- **Aim of the exercise**:
Every entry should be duplicated verbatim, and no picture may appear in the copy.

[Saved entries]
--

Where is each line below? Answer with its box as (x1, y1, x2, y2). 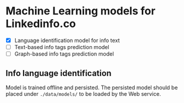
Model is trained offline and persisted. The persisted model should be (5, 84, 178, 91)
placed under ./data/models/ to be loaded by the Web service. (5, 90, 161, 97)
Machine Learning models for (5, 4, 156, 18)
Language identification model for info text (14, 37, 120, 44)
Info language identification (5, 68, 112, 78)
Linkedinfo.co (5, 17, 76, 31)
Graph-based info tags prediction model (14, 50, 114, 57)
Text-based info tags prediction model (14, 44, 109, 50)
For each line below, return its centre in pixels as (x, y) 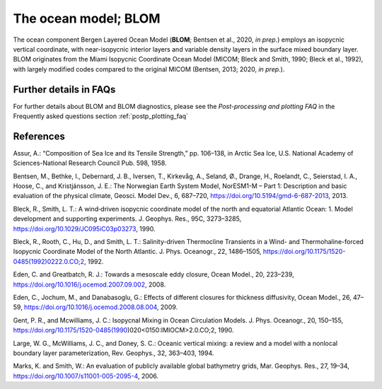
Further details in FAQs (64, 89)
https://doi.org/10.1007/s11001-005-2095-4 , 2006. (86, 376)
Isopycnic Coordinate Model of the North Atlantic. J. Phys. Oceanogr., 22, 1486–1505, (137, 252)
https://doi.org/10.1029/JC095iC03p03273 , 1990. (84, 228)
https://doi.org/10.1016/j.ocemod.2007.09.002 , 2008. (89, 284)
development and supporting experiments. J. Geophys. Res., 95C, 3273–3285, (127, 219)
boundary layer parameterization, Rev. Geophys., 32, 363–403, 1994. (114, 353)
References (39, 136)
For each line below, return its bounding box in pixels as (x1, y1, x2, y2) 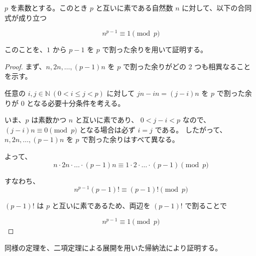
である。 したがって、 (155, 124, 227, 135)
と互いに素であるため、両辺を (52, 200, 151, 211)
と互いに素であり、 (75, 114, 139, 125)
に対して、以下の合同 (182, 3, 252, 13)
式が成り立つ (5, 12, 47, 23)
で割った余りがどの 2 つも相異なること (122, 61, 251, 71)
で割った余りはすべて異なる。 (81, 134, 179, 145)
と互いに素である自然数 (95, 3, 173, 13)
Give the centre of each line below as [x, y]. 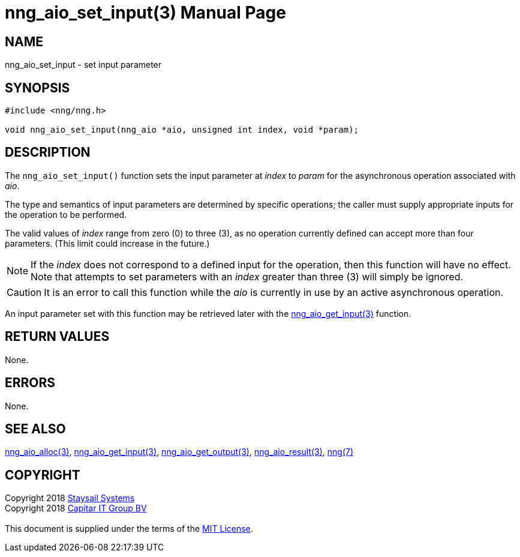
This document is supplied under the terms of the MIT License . [129, 529]
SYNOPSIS [37, 88]
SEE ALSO [35, 429]
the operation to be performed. [66, 214]
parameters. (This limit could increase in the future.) [107, 243]
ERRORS [30, 383]
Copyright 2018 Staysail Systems [70, 498]
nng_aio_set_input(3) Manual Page [145, 13]
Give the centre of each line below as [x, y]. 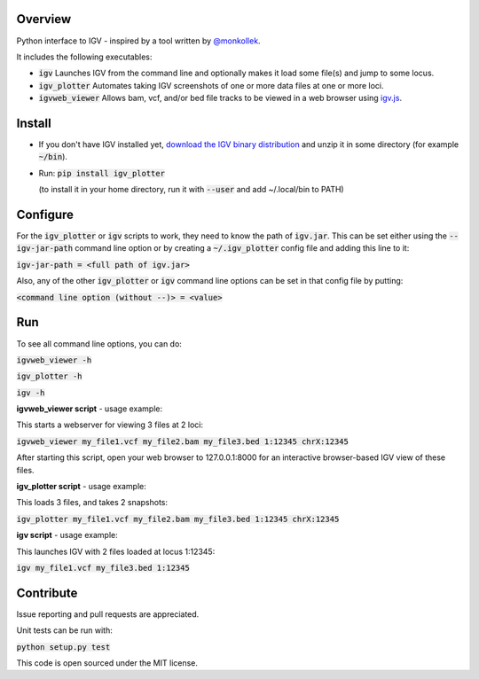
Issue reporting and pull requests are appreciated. [108, 614]
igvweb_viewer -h [54, 360]
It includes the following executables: [84, 57]
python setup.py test [63, 647]
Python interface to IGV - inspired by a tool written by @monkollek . [138, 41]
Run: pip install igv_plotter [102, 173]
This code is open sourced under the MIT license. [107, 663]
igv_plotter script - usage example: [81, 487]
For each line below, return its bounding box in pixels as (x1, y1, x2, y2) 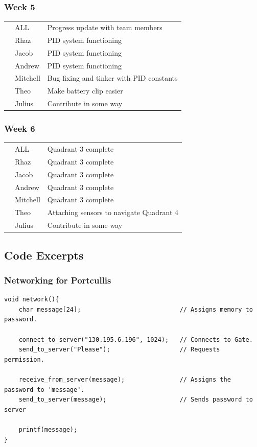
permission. (4, 356, 44, 363)
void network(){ (4, 296, 59, 303)
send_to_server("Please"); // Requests (18, 346, 220, 354)
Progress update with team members (47, 21, 162, 32)
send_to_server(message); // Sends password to (18, 396, 253, 404)
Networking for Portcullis (4, 273, 111, 286)
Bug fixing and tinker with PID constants (47, 73, 178, 83)
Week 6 (4, 122, 35, 135)
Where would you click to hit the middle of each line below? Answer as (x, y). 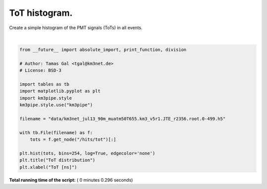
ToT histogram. (41, 13)
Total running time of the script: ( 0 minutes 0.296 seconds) (71, 180)
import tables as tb (44, 84)
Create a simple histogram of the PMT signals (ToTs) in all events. (76, 28)
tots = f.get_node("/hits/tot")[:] (73, 139)
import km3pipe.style (46, 98)
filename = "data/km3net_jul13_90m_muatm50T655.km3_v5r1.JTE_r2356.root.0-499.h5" (123, 119)
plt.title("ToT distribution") (58, 160)
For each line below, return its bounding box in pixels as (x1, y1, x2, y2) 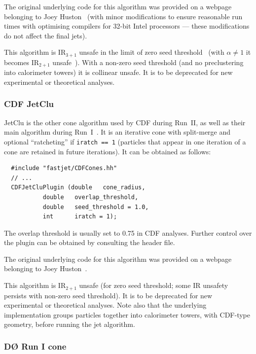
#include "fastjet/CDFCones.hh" (11, 165, 117, 172)
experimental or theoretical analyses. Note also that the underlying (4, 300, 207, 310)
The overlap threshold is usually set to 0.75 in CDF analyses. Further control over (4, 227, 252, 238)
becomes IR (4, 57, 39, 67)
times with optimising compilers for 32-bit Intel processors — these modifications (4, 21, 250, 31)
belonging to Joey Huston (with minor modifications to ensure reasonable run (4, 11, 243, 21)
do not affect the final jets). (4, 30, 87, 40)
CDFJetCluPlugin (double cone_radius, (11, 184, 146, 191)
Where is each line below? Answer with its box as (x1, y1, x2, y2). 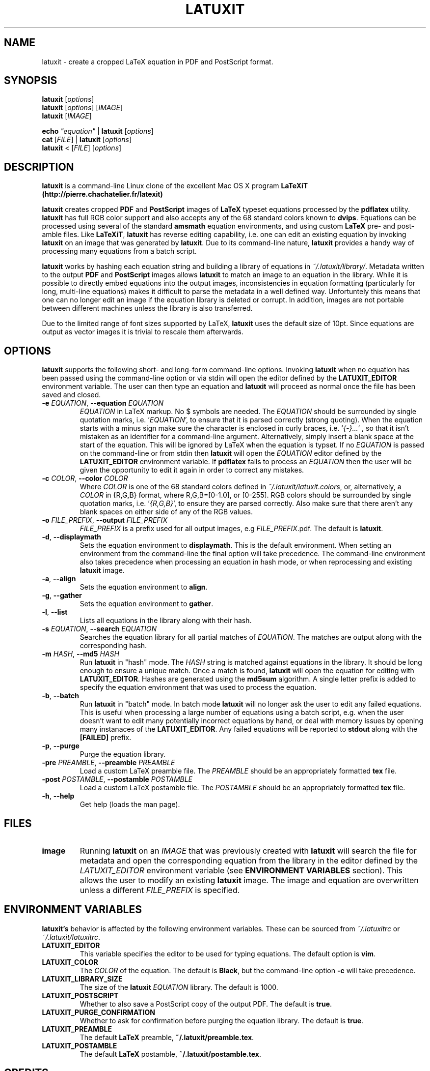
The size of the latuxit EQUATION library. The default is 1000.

--

- **Exercise solution**:
Where is each line below? Answer with its box as (x1, y1, x2, y2). 
Model is trained offline and persisted. The persisted model should be (5, 84, 178, 91)
placed under ./data/models/ to be loaded by the Web service. (5, 90, 161, 97)
Machine Learning models for (5, 4, 156, 18)
Language identification model for info text (14, 37, 120, 44)
Info language identification (5, 68, 112, 78)
Linkedinfo.co (5, 17, 76, 31)
Graph-based info tags prediction model (14, 50, 114, 57)
Text-based info tags prediction model (14, 44, 109, 50)
For each line below, return its centre in pixels as (x, y) 
Further details in FAQs (64, 89)
https://doi.org/10.1007/s11001-005-2095-4 , 2006. (86, 376)
Isopycnic Coordinate Model of the North Atlantic. J. Phys. Oceanogr., 22, 1486–1505, (137, 252)
https://doi.org/10.1029/JC095iC03p03273 , 1990. (84, 228)
https://doi.org/10.1016/j.ocemod.2007.09.002 , 2008. (89, 284)
development and supporting experiments. J. Geophys. Res., 95C, 3273–3285, (127, 219)
boundary layer parameterization, Rev. Geophys., 32, 363–403, 1994. (114, 353)
References (39, 136)
For each line below, return its bounding box in pixels as (x1, y1, x2, y2) 
である。 したがって、 (155, 124, 227, 135)
と互いに素であるため、両辺を (52, 200, 151, 211)
と互いに素であり、 (75, 114, 139, 125)
に対して、以下の合同 (182, 3, 252, 13)
式が成り立つ (5, 12, 47, 23)
で割った余りがどの 2 つも相異なること (122, 61, 251, 71)
で割った余りはすべて異なる。 (81, 134, 179, 145)
と互いに素である自然数 (95, 3, 173, 13)
Give the centre of each line below as [x, y]. 
This document is supplied under the terms of the MIT License . [129, 529]
SYNOPSIS [37, 88]
SEE ALSO [35, 429]
the operation to be performed. [66, 214]
parameters. (This limit could increase in the future.) [107, 243]
ERRORS [30, 383]
Copyright 2018 Staysail Systems [70, 498]
nng_aio_set_input(3) Manual Page [145, 13]
Give the centre of each line below as [x, y]. 
Issue reporting and pull requests are appreciated. [108, 614]
igvweb_viewer -h [54, 360]
It includes the following executables: [84, 57]
python setup.py test [63, 647]
Python interface to IGV - inspired by a tool written by @monkollek . [138, 41]
Run: pip install igv_plotter [102, 173]
This code is open sourced under the MIT license. [107, 663]
igv_plotter script - usage example: [81, 487]
For each line below, return its bounding box in pixels as (x1, y1, x2, y2) 
permission. (4, 356, 44, 363)
void network(){ (4, 296, 59, 303)
send_to_server("Please"); // Requests (18, 346, 220, 354)
Progress update with team members (47, 21, 162, 32)
send_to_server(message); // Sends password to (18, 396, 253, 404)
Networking for Portcullis (4, 273, 111, 286)
Bug fixing and tinker with PID constants (47, 73, 178, 83)
Week 6 (4, 122, 35, 135)
Where would you click to hit the middle of each line below? Answer as (x, y). 
ToT histogram. (41, 13)
Total running time of the script: ( 0 minutes 0.296 seconds) (71, 180)
import tables as tb (44, 84)
Create a simple histogram of the PMT signals (ToTs) in all events. (76, 28)
tots = f.get_node("/hits/tot")[:] (73, 139)
import km3pipe.style (46, 98)
filename = "data/km3net_jul13_90m_muatm50T655.km3_v5r1.JTE_r2356.root.0-499.h5" (123, 119)
plt.title("ToT distribution") (58, 160)
For each line below, return its bounding box in pixels as (x1, y1, x2, y2) 
#include "fastjet/CDFCones.hh" (11, 165, 117, 172)
experimental or theoretical analyses. Note also that the underlying (4, 300, 207, 310)
The overlap threshold is usually set to 0.75 in CDF analyses. Further control over (4, 227, 252, 238)
becomes IR (4, 57, 39, 67)
times with optimising compilers for 32-bit Intel processors — these modifications (4, 21, 250, 31)
belonging to Joey Huston (with minor modifications to ensure reasonable run (4, 11, 243, 21)
do not affect the final jets). (4, 30, 87, 40)
CDFJetCluPlugin (double cone_radius, (11, 184, 146, 191)
Where is each line below? Answer with its box as (x1, y1, x2, y2). 
The size of the latuxit EQUATION library. The default is 1000.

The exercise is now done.